(segue) Per la riforma della Costituzione
(12 maggio 1928)
[Inizio scritto]

      Siamo sul terreno dell'archeologia o della politica? O, se volete, siamo sul terreno dell'immanenza o su quello della contingenza?
      S'è mai pensato che una costituzione od uno statuto possano essere eterni e non invece temporanei? Immobili e non invece mutevoli? Ma richiamiamoci agli immortali, ai troppo immortali principi da cui tutto discende. Che cosa dice l'art. 27 della dichiarazione «des droits de l'Homme»? - «Tutte le costituzioni sono rivedibili, perché nessuna generazione ha il diritto di assoggettare alle sue leggi le generazioni che verranno».
      Vi richiamo agli immortali principi.
      Di immanente, onorevoli Senatori, di eterno, non vi sono che le leggi religiose.
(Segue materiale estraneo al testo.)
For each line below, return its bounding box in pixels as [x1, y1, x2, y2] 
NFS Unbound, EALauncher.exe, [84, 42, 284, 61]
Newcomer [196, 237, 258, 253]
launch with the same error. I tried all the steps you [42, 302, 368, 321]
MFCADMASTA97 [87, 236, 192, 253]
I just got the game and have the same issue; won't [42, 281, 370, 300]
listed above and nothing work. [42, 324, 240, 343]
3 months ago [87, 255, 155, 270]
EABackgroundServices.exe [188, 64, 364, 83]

Il decalogo, ad esempio, è immanente, fatto da quel Mosè che Dante chiamò «legista sapiente»; dieci articoli che fanno bene per tutti i popoli, per tutte le altitudini, longitudini e latitudini. Ed anche allora fu necessario per dare seguito a questo decalogo che sul Sinai il profeta fosse quasi folgorato dalla rivelazione divina.
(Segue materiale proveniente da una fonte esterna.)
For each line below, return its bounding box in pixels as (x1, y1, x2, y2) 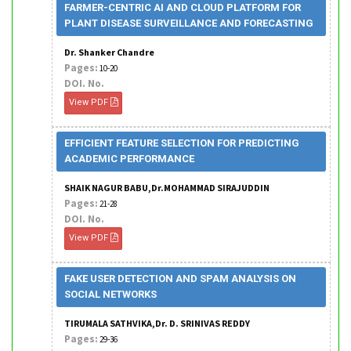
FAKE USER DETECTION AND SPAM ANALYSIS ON (64, 273, 296, 284)
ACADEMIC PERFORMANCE (64, 153, 194, 165)
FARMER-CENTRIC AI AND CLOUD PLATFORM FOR (64, 2, 301, 13)
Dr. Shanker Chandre (64, 46, 154, 58)
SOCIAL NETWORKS (64, 288, 157, 300)
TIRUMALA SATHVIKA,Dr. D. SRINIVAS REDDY (64, 317, 250, 329)
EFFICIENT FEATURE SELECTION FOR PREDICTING (64, 137, 299, 149)
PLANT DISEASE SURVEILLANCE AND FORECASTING (64, 17, 313, 29)

      Si aggiunga «uno dei fenomeni più interessanti», che, malgrado ciò, il decalogo, ispirato al monoteismo, fu un fenomeno unico nella storia del mondo antico, perché la Grecia continuò nel suo gaietto politeismo è Roma ebbe la sua non meno gaia, ma sempre politeista religione. Le costituzioni non sono che degli organi strumentali, risultati di determinate circostanze storiche, delle quali seguono lo sviluppo, la nascita, il declino.
      Ma poi, onorevoli signori, questo Statuto è stato forse fatto da una accolta di profeti? Ma niente affatto! Lo Statuto è stato fatto da alcuni signori che si sono raccolti attorno ad un tavolo. Essi hanno lasciato dei verbali che non erano conosciuti se non in numero di cinque.